Ahmed-Tewfik

Dr. Ahmed H Tewfik

15:45 – 16:45 (IST) | April 09, 2025 (Wednesday)
(Fellow IEEE)
Ahmed Tewfik is a Machine Learning Director at Apple. He earned a B.Sc. from Cairo University in Egypt, followed by M.Sc., E.E., and Sc.D. degrees from the Massachusetts Institute of Technology in Cambridge, MA. Before joining Apple, he was the Cockrell Family Regents Chair in Engineering at the University of Texas at Austin and chaired the Department of Electrical and Computer Engineering from October 2010 to November 2019. Previously, he was the E. F. Johnson Professor of Electronic Communications at the University of Minnesota, worked at Alphatech, Inc., and served as a consultant to several technology companies. From 1997 to 2001, he co-founded and led Cognicity, Inc. as President and CEO, publishing entertainment marketing software tools.

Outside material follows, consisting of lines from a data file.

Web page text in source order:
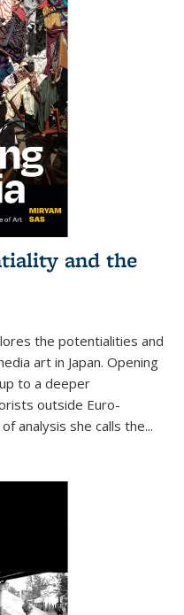
and the
the potentialities and
art in Japan. Opening
to a deeper
outside Euro-
analysis she calls the...
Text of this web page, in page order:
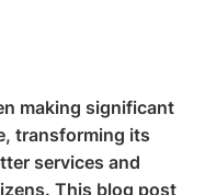
making significant
transforming its
services and
This blog post
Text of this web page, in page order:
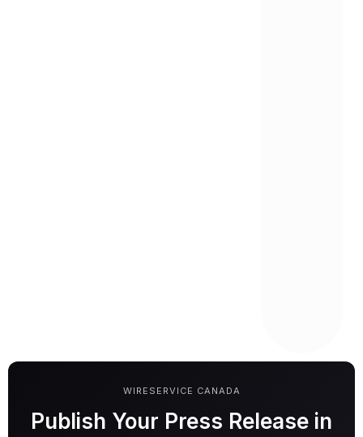
WIRESERVICE CANADA
Publish Your Press Release in
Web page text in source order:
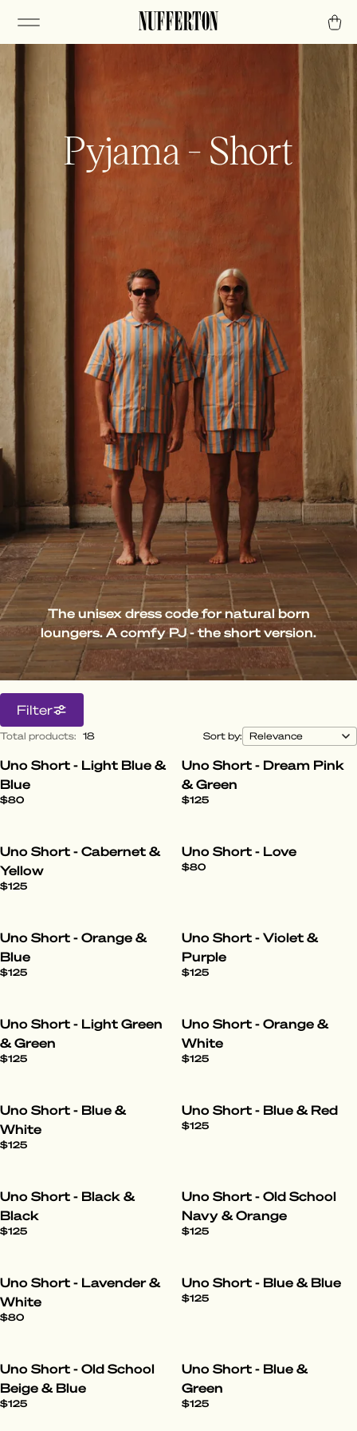
Pyjama - Short
The unisex dress code for natural born
loungers. A comfy PJ - the short version.
Filter
Total products: 18 Sort by:
Uno Short - Light Blue &
Blue
$80
Uno Short - Dream Pink
& Green
$125
Uno Short - Cabernet &
Yellow
$125
Uno Short - Love
$80
Uno Short - Orange &
Blue
$125
Uno Short - Violet &
Purple
$125
Uno Short - Light Green
& Green
$125
Uno Short - Orange &
White
$125
Uno Short - Blue &
White
$125
Uno Short - Blue & Red
$125
Uno Short - Black &
Black
$125
Uno Short - Old School
Navy & Orange
$125
Uno Short - Lavender &
White
$80
Uno Short - Blue & Blue
$125
Uno Short - Old School
Beige & Blue
$125
Uno Short - Blue &
Green
$125
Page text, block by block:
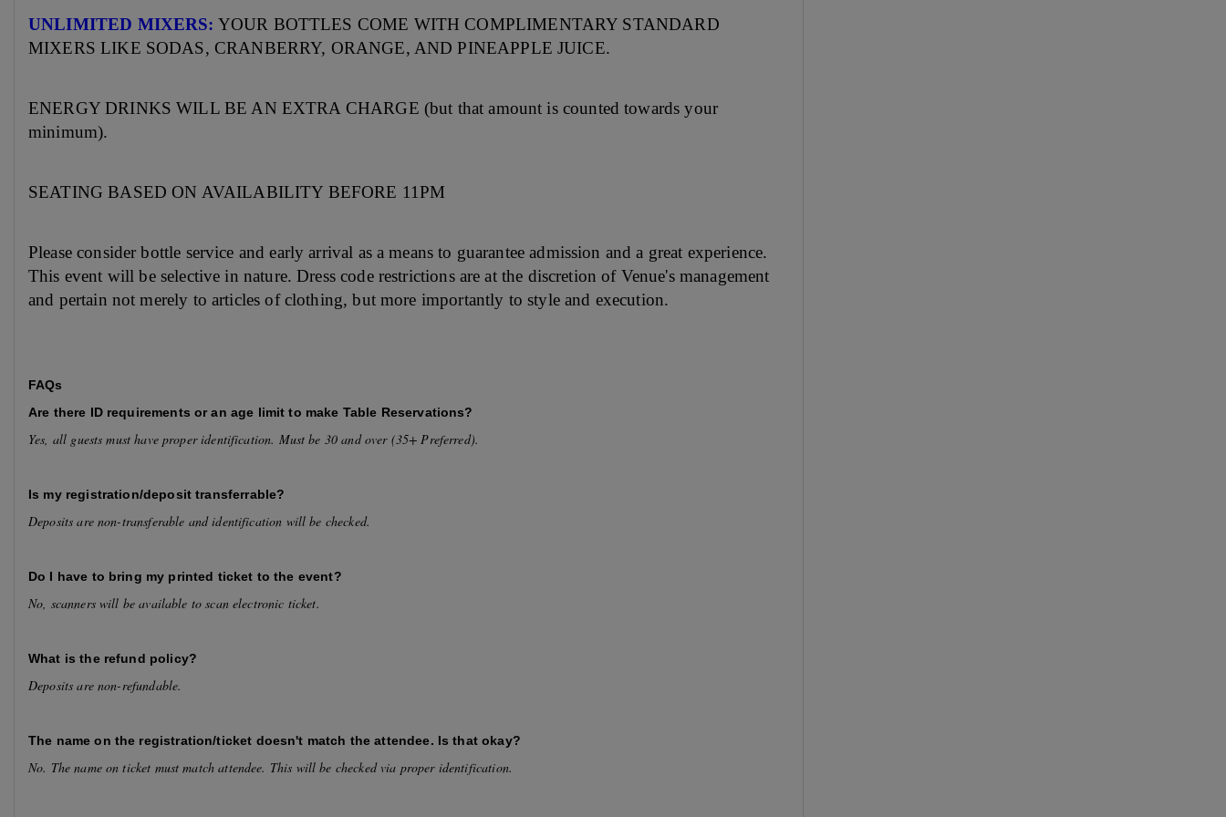
UNLIMITED MIXERS: YOUR BOTTLES COME WITH COMPLIMENTARY STANDARD
MIXERS LIKE SODAS, CRANBERRY, ORANGE, AND PINEAPPLE JUICE.
ENERGY DRINKS WILL BE AN EXTRA CHARGE (but that amount is counted towards your
minimum).
SEATING BASED ON AVAILABILITY BEFORE 11PM
Please consider bottle service and early arrival as a means to guarantee admission and a great experience.
This event will be selective in nature. Dress code restrictions are at the discretion of Venue's management
and pertain not merely to articles of clothing, but more importantly to style and execution.
FAQs
Are there ID requirements or an age limit to make Table Reservations?
Yes, all guests must have proper identification. Must be 30 and over (35+ Preferred).
Is my registration/deposit transferrable?
Deposits are non-transferable and identification will be checked.
Do I have to bring my printed ticket to the event?
No, scanners will be available to scan electronic ticket.
What is the refund policy?
Deposits are non-refundable.
The name on the registration/ticket doesn't match the attendee. Is that okay?
No. The name on ticket must match attendee. This will be checked via proper identification.
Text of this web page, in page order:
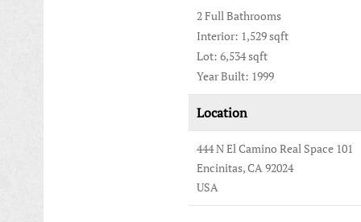
2 Full Bathrooms
Interior: 1,529 sqft
Lot: 6,534 sqft
Year Built: 1999
Location
444 N El Camino Real Space 101
Encinitas, CA 92024
USA
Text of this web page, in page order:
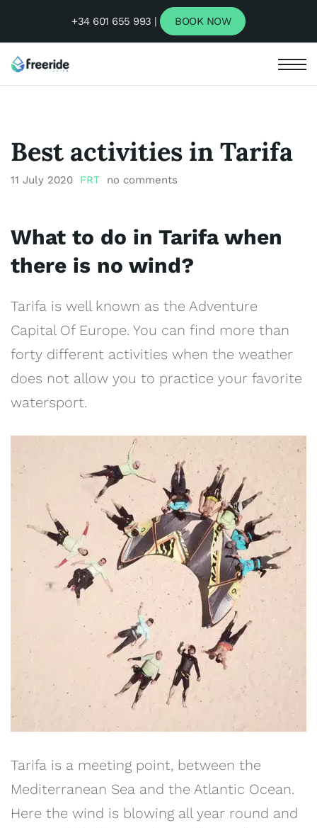
+34 601 655 993 | BOOK NOW
Best activities in Tarifa
11 July 2020 FRT no comments
What to do in Tarifawhen
there is no wind?
Tarifa is well known as the Adventure
Capital Of Europe. You can find more than
forty different activities when the weather
does not allow you to practice your favorite
watersport.
Tarifa is a meeting point, between the
Mediterranean Sea and the Atlantic Ocean.
Here the wind is blowing all year round and
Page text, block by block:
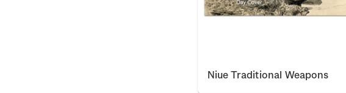
Niue Traditional Weapons
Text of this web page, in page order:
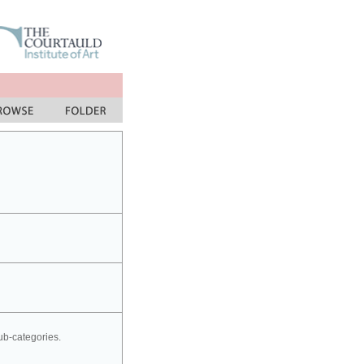
categories.
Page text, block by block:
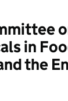
in
the
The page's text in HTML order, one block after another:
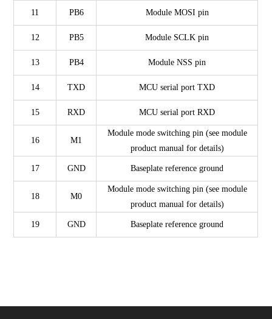
11 PB6 Module MOSI pin
12 PB5 Module SCLK pin
13 PB4 Module NSS pin
14 TXD MCU serial port TXD
15 RXD MCU serial port RXD
16 M1
Module mode switching pin (see module
product manual for details)
17 GND Baseplate reference ground
18 M0
Module mode switching pin (see module
product manual for details)
19 GND Baseplate reference ground
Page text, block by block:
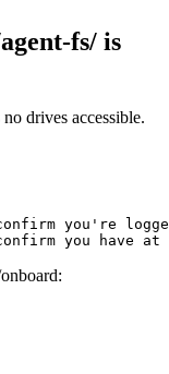
fs/ is
drives accessible.
you're
you have at
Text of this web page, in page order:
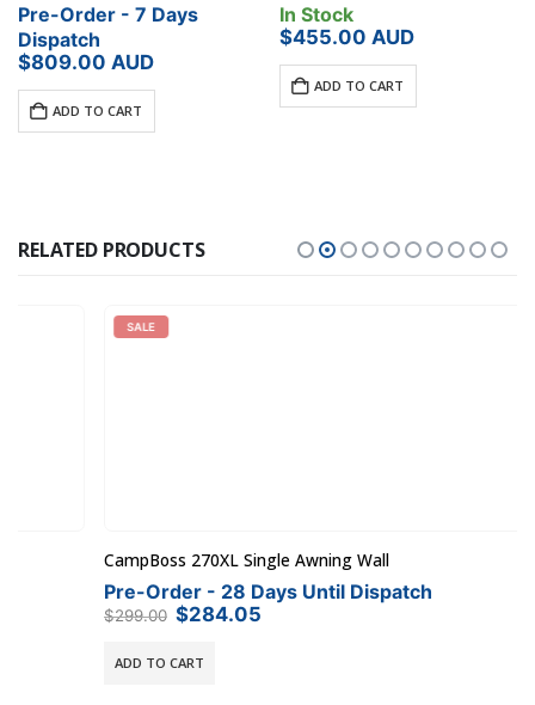
Pre-Order - 7 Days
Dispatch
$809.00 AUD
ADD TO CART
In Stock
$455.00 AUD
ADD TO CART
RELATED PRODUCTS
CampBoss 270XL Single Awning Wall
Pre-Order - 28 Days Until Dispatch
Original
$299.00.
284.05 Current
price
$284.05.
ADD TO CART
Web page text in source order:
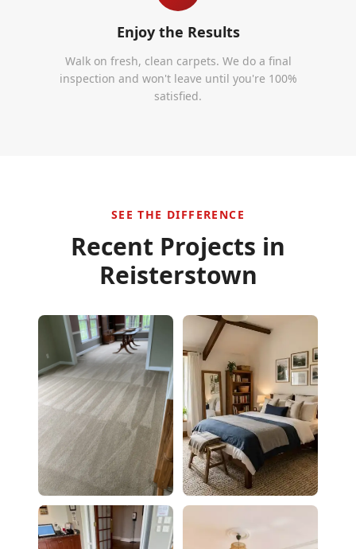
Enjoy the Results
Walk on fresh, clean carpets. We do a final
inspection and won't leave until you're 100%
satisfied.
SEE THE DIFFERENCE
Recent Projects in
Reisterstown
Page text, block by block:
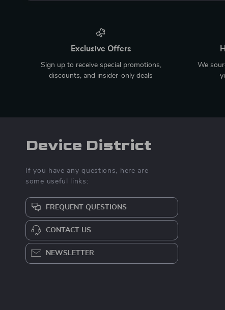
Exclusive Offers
Sign up to receive special promotions,
discounts, and insider-only deals
We
Device District
If you have any questions, here are
some useful links:
FREQUENT QUESTIONS
CONTACT US
NEWSLETTER

A Fellow of the IEEE, Dr. Tewfik has received numerous distinctions, including the IEEE Third Millennium Award, the IEEE Signal Processing Society Technical Achievement Award, the Leo L. Beranek Meritorious Service Award, and the Norbert Wiener Society Award. He was a Distinguished Lecturer of the IEEE Signal Processing Society from 1997 to 1999, served as its President in 2020 and 2021, and held earlier roles as Vice President for Technical Directions and member of the Board of Governors. He also served as the inaugural Editor-in-Chief of IEEE Signal Processing Letters from 1993 to 1999.

Bridging Generative AI and Statistical Signal Processing

Abstract: Traditional signal processing relied on statistical methods, but recent generative models have greatly improved performance. While many of these gains stem from purely data-driven approaches, some solutions also blend mathematical and data-driven methods. After a brief overview of new developments in the open literature, this talk will highlight two popular classes of generative models—diffusion and structured state space models—and explain how late 20th-century breakthroughs in statistical signal processing and linear systems can reduce model size, training time, and inference time, as well as inspire novel architectures.